◆ **What is required**
Write out, exactly and in full, the records given below, but not their pictures.

◆ **Task input**

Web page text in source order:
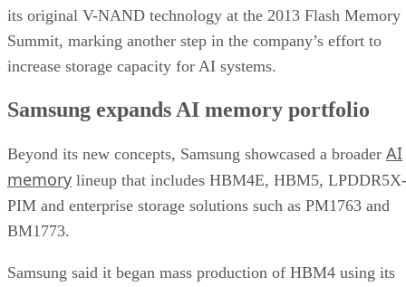
its original V-NAND technology at the 2013 Flash Memory
Summit, marking another step in the company’s effort to
increase storage capacity for AI systems.
Samsung expands AI memory portfolio
Beyond its new concepts, Samsung showcased a broader AI
memory lineup that includes HBM4E, HBM5, LPDDR5X-
PIM and enterprise storage solutions such as PM1763 and
BM1773.
Samsung said it began mass production of HBM4 using its
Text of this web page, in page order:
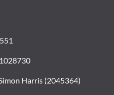
Harris (2045364)
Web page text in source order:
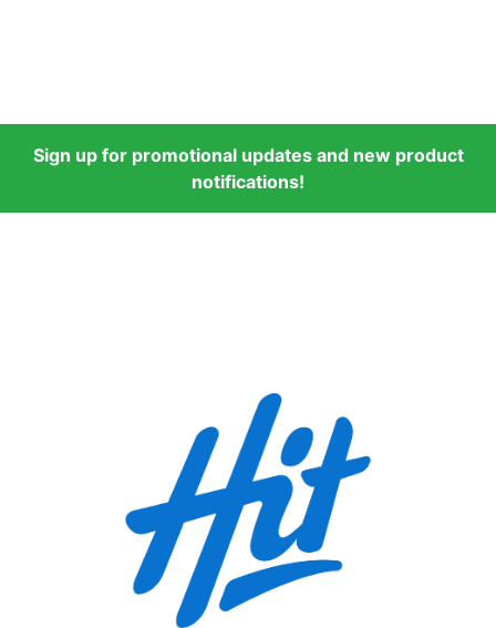
Sign up for promotional updates and new product
notifications!
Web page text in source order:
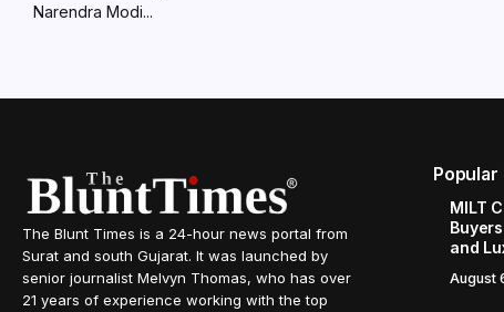
Narendra Modi...
The Blunt Times is a 24-hour news portal from
Surat and south Gujarat. It was launched by
senior journalist Melvyn Thomas, who has over
21 years of experience working with the top
Popular
MILT
and
August
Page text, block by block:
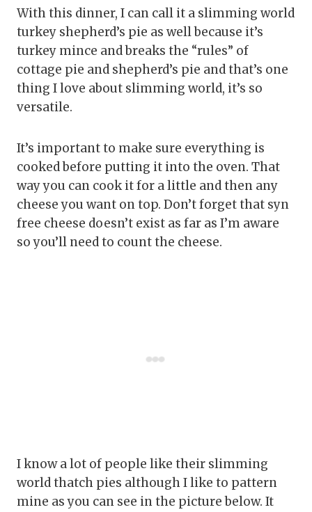
With this dinner, I can call it a slimming world
turkey shepherd’s pie as well because it’s
turkey mince and breaks the “rules” of
cottage pie and shepherd’s pie and that’s one
thing I love about slimming world, it’s so
versatile.
It’s important to make sure everything is
cooked before putting it into the oven. That
way you can cook it for a little and then any
cheese you want on top. Don’t forget that syn
free cheese doesn’t exist as far as I’m aware
so you’ll need to count the cheese.
I know a lot of people like their slimming
world thatch pies although I like to pattern
mine as you can see in the picture below. It
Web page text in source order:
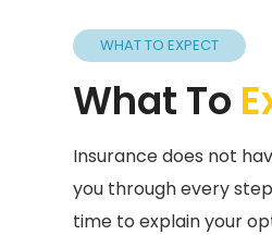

◆ **Solution below**
Web page text in source order:
its original V-NAND technology at the 2013 Flash Memory
Summit, marking another step in the company’s effort to
increase storage capacity for AI systems.
Samsung expands AI memory portfolio
Beyond its new concepts, Samsung showcased a broader AI
memory lineup that includes HBM4E, HBM5, LPDDR5X-
PIM and enterprise storage solutions such as PM1763 and
BM1773.
Samsung said it began mass production of HBM4 using its
Text of this web page, in page order:
Harris (2045364)
Web page text in source order:
Sign up for promotional updates and new product
notifications!
Web page text in source order:
Narendra Modi...
The Blunt Times is a 24-hour news portal from
Surat and south Gujarat. It was launched by
senior journalist Melvyn Thomas, who has over
21 years of experience working with the top
Popular
MILT
and
August
Page text, block by block:
With this dinner, I can call it a slimming world
turkey shepherd’s pie as well because it’s
turkey mince and breaks the “rules” of
cottage pie and shepherd’s pie and that’s one
thing I love about slimming world, it’s so
versatile.
It’s important to make sure everything is
cooked before putting it into the oven. That
way you can cook it for a little and then any
cheese you want on top. Don’t forget that syn
free cheese doesn’t exist as far as I’m aware
so you’ll need to count the cheese.
I know a lot of people like their slimming
world thatch pies although I like to pattern
mine as you can see in the picture below. It
Web page text in source order:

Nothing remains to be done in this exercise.